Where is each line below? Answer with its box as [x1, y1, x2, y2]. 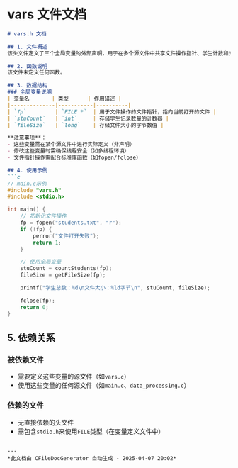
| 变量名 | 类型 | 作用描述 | [7, 95, 122, 103]
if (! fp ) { [20, 225, 52, 233]
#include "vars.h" [7, 186, 62, 194]
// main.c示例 [7, 180, 47, 187]
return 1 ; [33, 239, 62, 246]
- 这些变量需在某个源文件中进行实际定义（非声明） [7, 141, 135, 148]
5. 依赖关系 [7, 331, 55, 344]
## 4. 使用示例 [7, 167, 48, 174]
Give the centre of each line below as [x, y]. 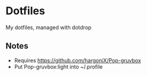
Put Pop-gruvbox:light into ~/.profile [58, 66]
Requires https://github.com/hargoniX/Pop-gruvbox [77, 60]
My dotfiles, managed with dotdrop [49, 27]
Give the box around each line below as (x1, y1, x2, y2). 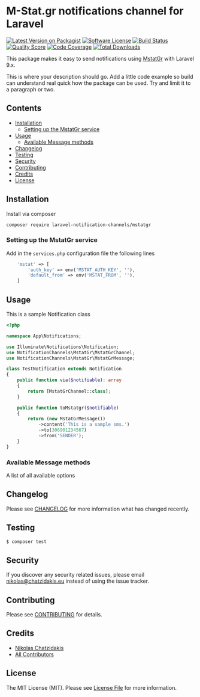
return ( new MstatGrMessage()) (28, 416, 106, 422)
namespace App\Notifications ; (6, 333, 82, 339)
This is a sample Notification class (6, 311, 91, 318)
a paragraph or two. (6, 85, 56, 93)
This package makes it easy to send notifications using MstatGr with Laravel (6, 55, 195, 62)
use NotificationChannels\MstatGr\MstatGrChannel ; (6, 349, 135, 355)
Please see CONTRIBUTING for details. (6, 611, 103, 618)
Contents (6, 103, 42, 114)
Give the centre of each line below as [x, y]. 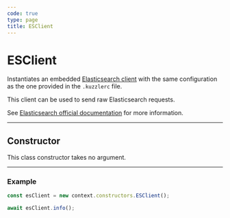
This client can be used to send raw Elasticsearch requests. [91, 99]
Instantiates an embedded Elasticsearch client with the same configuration [112, 79]
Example [22, 182]
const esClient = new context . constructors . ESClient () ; [88, 196]
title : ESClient [30, 26]
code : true [23, 13]
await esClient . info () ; [41, 208]
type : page [23, 20]
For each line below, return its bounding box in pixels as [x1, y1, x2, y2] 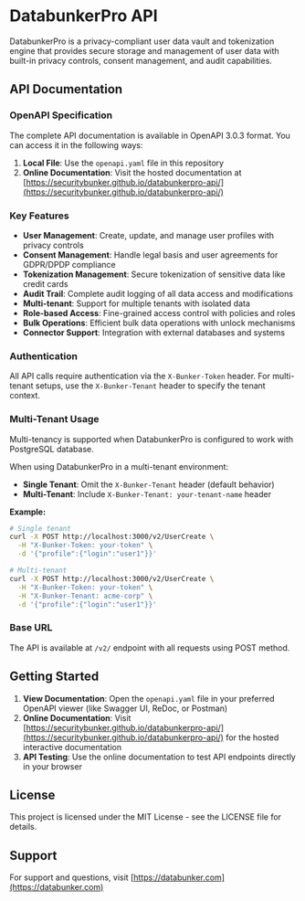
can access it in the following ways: [9, 139, 143, 151]
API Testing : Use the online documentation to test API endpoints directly [22, 751, 297, 762]
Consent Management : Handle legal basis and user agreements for [22, 249, 279, 260]
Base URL [9, 621, 53, 634]
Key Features [9, 209, 70, 222]
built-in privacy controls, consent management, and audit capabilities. [9, 55, 272, 66]
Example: [9, 506, 47, 517]
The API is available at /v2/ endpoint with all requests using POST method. [9, 641, 290, 653]

+---+

Exercise: Write out the records above exactly. Pictures do not belong in the copy.

Solution for this exercise:
Where is each line below? Answer with its box as [x1, y1, x2, y2]. 
| 变量名 | 类型 | 作用描述 | [7, 95, 122, 103]
if (! fp ) { [20, 225, 52, 233]
#include "vars.h" [7, 186, 62, 194]
// main.c示例 [7, 180, 47, 187]
return 1 ; [33, 239, 62, 246]
- 这些变量需在某个源文件中进行实际定义（非声明） [7, 141, 135, 148]
5. 依赖关系 [7, 331, 55, 344]
## 4. 使用示例 [7, 167, 48, 174]
Give the centre of each line below as [x, y]. 
Put Pop-gruvbox:light into ~/.profile [58, 66]
Requires https://github.com/hargoniX/Pop-gruvbox [77, 60]
My dotfiles, managed with dotdrop [49, 27]
Give the box around each line below as (x1, y1, x2, y2). 
return ( new MstatGrMessage()) (28, 416, 106, 422)
namespace App\Notifications ; (6, 333, 82, 339)
This is a sample Notification class (6, 311, 91, 318)
a paragraph or two. (6, 85, 56, 93)
This package makes it easy to send notifications using MstatGr with Laravel (6, 55, 195, 62)
use NotificationChannels\MstatGr\MstatGrChannel ; (6, 349, 135, 355)
Please see CONTRIBUTING for details. (6, 611, 103, 618)
Contents (6, 103, 42, 114)
Give the centre of each line below as [x, y]. 
This client can be used to send raw Elasticsearch requests. [91, 99]
Instantiates an embedded Elasticsearch client with the same configuration [112, 79]
Example [22, 182]
const esClient = new context . constructors . ESClient () ; [88, 196]
title : ESClient [30, 26]
code : true [23, 13]
await esClient . info () ; [41, 208]
type : page [23, 20]
For each line below, return its bounding box in pixels as [x1, y1, x2, y2] 
can access it in the following ways: [9, 139, 143, 151]
API Testing : Use the online documentation to test API endpoints directly [22, 751, 297, 762]
Consent Management : Handle legal basis and user agreements for [22, 249, 279, 260]
Base URL [9, 621, 53, 634]
Key Features [9, 209, 70, 222]
built-in privacy controls, consent management, and audit capabilities. [9, 55, 272, 66]
Example: [9, 506, 47, 517]
The API is available at /v2/ endpoint with all requests using POST method. [9, 641, 290, 653]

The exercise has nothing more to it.